======== Study material ========
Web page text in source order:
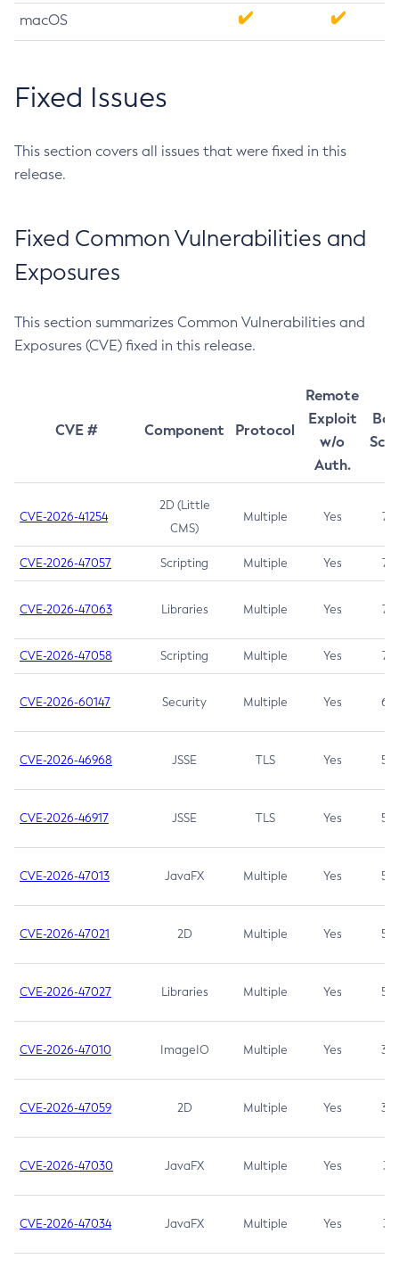
macOS
Fixed Issues
This section covers all issues that were fixed in this
release.
Fixed Common Vulnerabilities and
Exposures
This section summarizes Common Vulnerabilities and
Exposures (CVE) fixed in this release.
CVE # Component Protocol
Remote
Exploit
w/o
Auth.
CVE-2026-41254
2D (Little
CMS)
Multiple Yes 7.5
CVE-2026-47057 Scripting Multiple Yes 7.5
CVE-2026-47063 Libraries Multiple Yes 7.5
CVE-2026-47058 Scripting Multiple Yes 7.4
CVE-2026-60147 Security Multiple Yes 6.5
CVE-2026-46968 JSSE TLS Yes 5.9
CVE-2026-46917 JSSE TLS Yes 5.3
CVE-2026-47013 JavaFX Multiple Yes 5.3
CVE-2026-47021 2D Multiple Yes 5.3
CVE-2026-47027 Libraries Multiple Yes 5.3
CVE-2026-47010 ImageIO Multiple Yes 3.7
CVE-2026-47059 2D Multiple Yes 3.7
CVE-2026-47030 JavaFX Multiple Yes 3.1
CVE-2026-47034 JavaFX Multiple Yes 3.1
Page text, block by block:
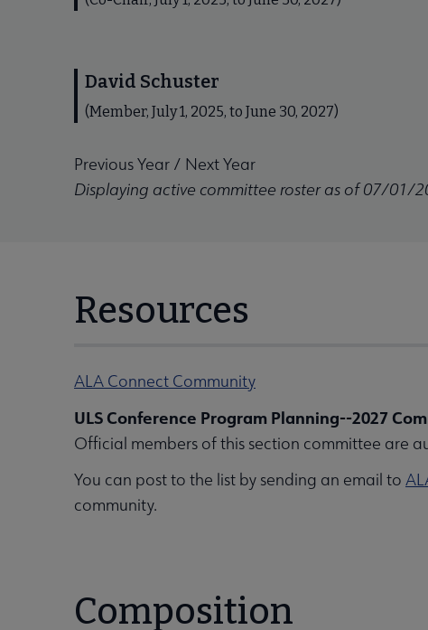
David Schuster
(Member, July 1, 2025, to June 30, 2027)
Previous Year / Next Year
Displaying active committee roster as of 07/01/
Resources
ALA Connect Community
ULS Conference Program Planning--2027
Official members of this section committee are
You can post to the list by sending an email to
community.
Composition
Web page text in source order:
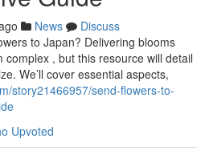
News
Discuss
to Japan? Delivering blooms
complex , but this resource will detail
We’ll cover essential aspects,
story21466957/send-flowers-to-
Upvoted
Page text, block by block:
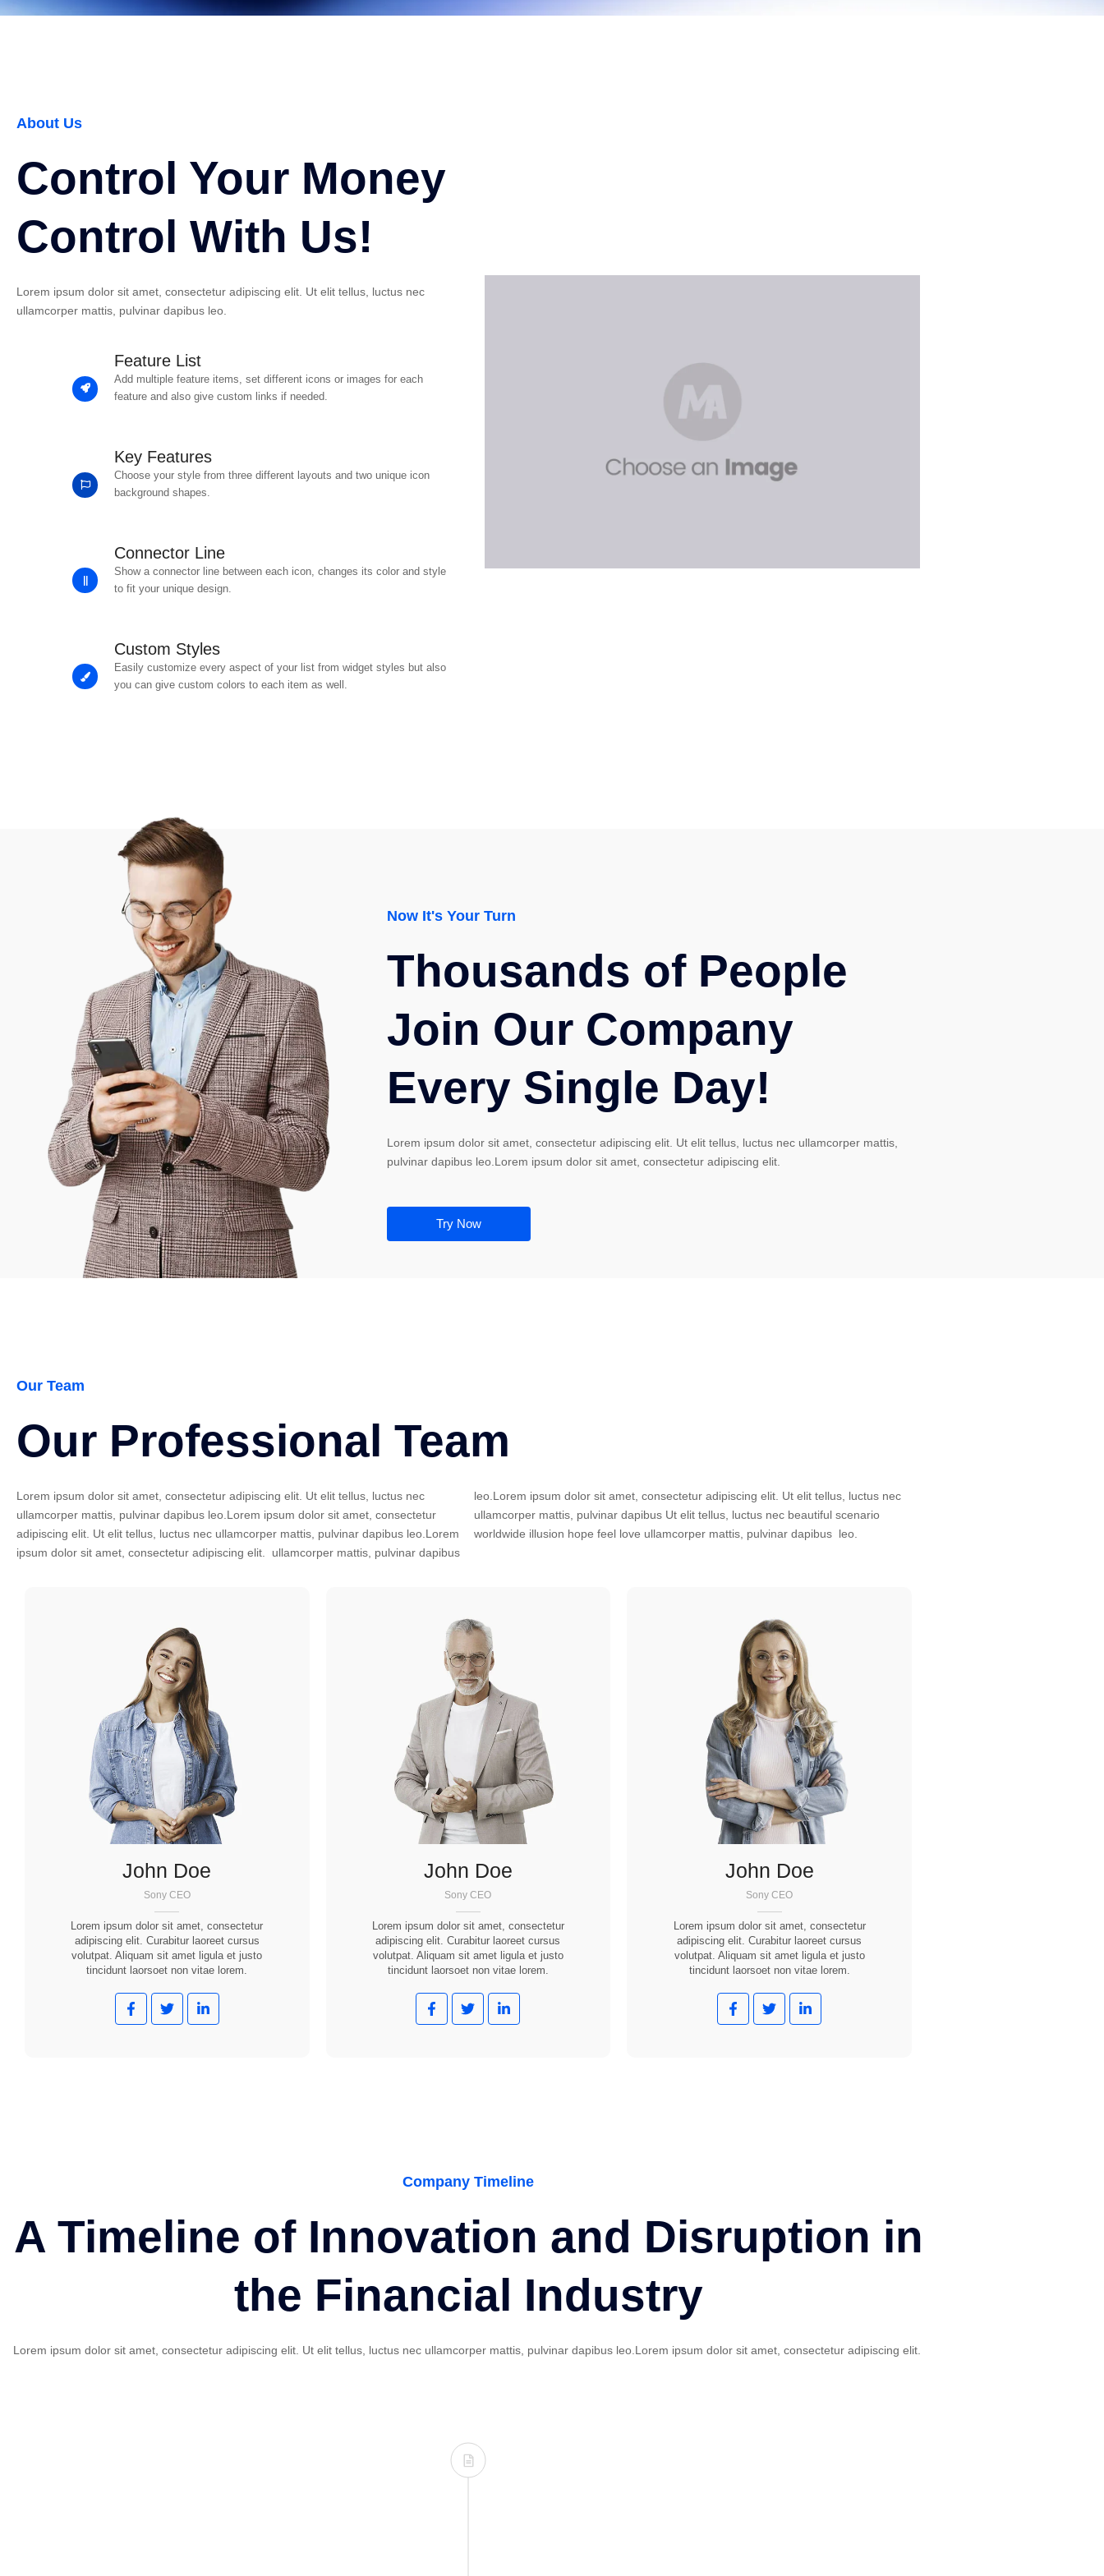
About Us
Control Your Money
Control With Us!
Lorem ipsum dolor sit amet, consectetur adipiscing elit. Ut elit tellus, luctus nec
ullamcorper mattis, pulvinar dapibus leo.
Feature List
Add multiple feature items, set different icons or images for each
feature and also give custom links if needed.
Key Features
Choose your style from three different layouts and two unique icon
background shapes.
Connector Line
Show a connector line between each icon, changes its color and style
to fit your unique design.
Custom Styles
Easily customize every aspect of your list from widget styles but also
you can give custom colors to each item as well.
Now It's Your Turn
Thousands of People
Join Our Company
Every Single Day!
Lorem ipsum dolor sit amet, consectetur adipiscing elit. Ut elit tellus, luctus nec ullamcorper mattis,
pulvinar dapibus leo.Lorem ipsum dolor sit amet, consectetur adipiscing elit.
Try Now
Our Team
Our Professional Team
Lorem ipsum dolor sit amet, consectetur adipiscing elit. Ut elit tellus, luctus nec
ullamcorper mattis, pulvinar dapibus leo.Lorem ipsum dolor sit amet, consectetur
adipiscing elit. Ut elit tellus, luctus nec ullamcorper mattis, pulvinar dapibus leo.Lorem
ipsum dolor sit amet, consectetur adipiscing elit. ullamcorper mattis, pulvinar dapibus
leo.Lorem ipsum dolor sit amet, consectetur adipiscing elit. Ut elit tellus, luctus nec
ullamcorper mattis, pulvinar dapibus Ut elit tellus, luctus nec beautiful scenario
worldwide illusion hope feel love ullamcorper mattis, pulvinar dapibus leo.
John Doe
Sony CEO
Lorem ipsum dolor sit amet, consectetur
adipiscing elit. Curabitur laoreet cursus
volutpat. Aliquam sit amet ligula et justo
tincidunt laorsoet non vitae lorem.
John Doe
Sony CEO
Lorem ipsum dolor sit amet, consectetur
adipiscing elit. Curabitur laoreet cursus
volutpat. Aliquam sit amet ligula et justo
tincidunt laorsoet non vitae lorem.
John Doe
Sony CEO
Lorem ipsum dolor sit amet, consectetur
adipiscing elit. Curabitur laoreet cursus
volutpat. Aliquam sit amet ligula et justo
tincidunt laorsoet non vitae lorem.
Company Timeline
A Timeline of Innovation and Disruption in
the Financial Industry
Lorem ipsum dolor sit amet, consectetur adipiscing elit. Ut elit tellus, luctus nec ullamcorper mattis, pulvinar dapibus leo.Lorem ipsum dolor sit amet, consectetur adipiscing elit.
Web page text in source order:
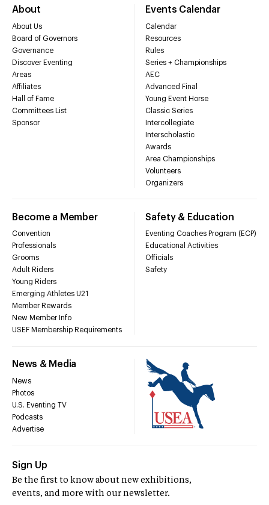
About
About Us
Board of Governors
Governance
Discover Eventing
Areas
Affiliates
Hall of Fame
Committees List
Sponsor
Events Calendar
Calendar
Resources
Rules
Series + Championships
AEC
Advanced Final
Young Event Horse
Classic Series
Intercollegiate
Interscholastic
Awards
Area Championships
Volunteers
Organizers
Become a Member
Convention
Professionals
Grooms
Adult Riders
Young Riders
Emerging Athletes U21
Member Rewards
New Member Info
USEF Membership Requirements
Safety & Education
Eventing Coaches Program (ECP)
Educational Activities
Officials
Safety
News & Media
News
Photos
U.S. Eventing TV
Podcasts
Advertise
Sign Up
Be the first to know about new exhibitions,
events, and more with our newsletter.
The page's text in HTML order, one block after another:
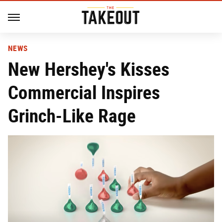
NEWS
New Hershey's Kisses
Commercial Inspires
Grinch-Like Rage
========
Your objective:
Exactly the lines from the line that contains "The page's text" through the last line above, and no other lines, must be output, with pictures excluded.

Answer space:
The page's text in HTML order, one block after another:
NEWS
New Hershey's Kisses
Commercial Inspires
Grinch-Like Rage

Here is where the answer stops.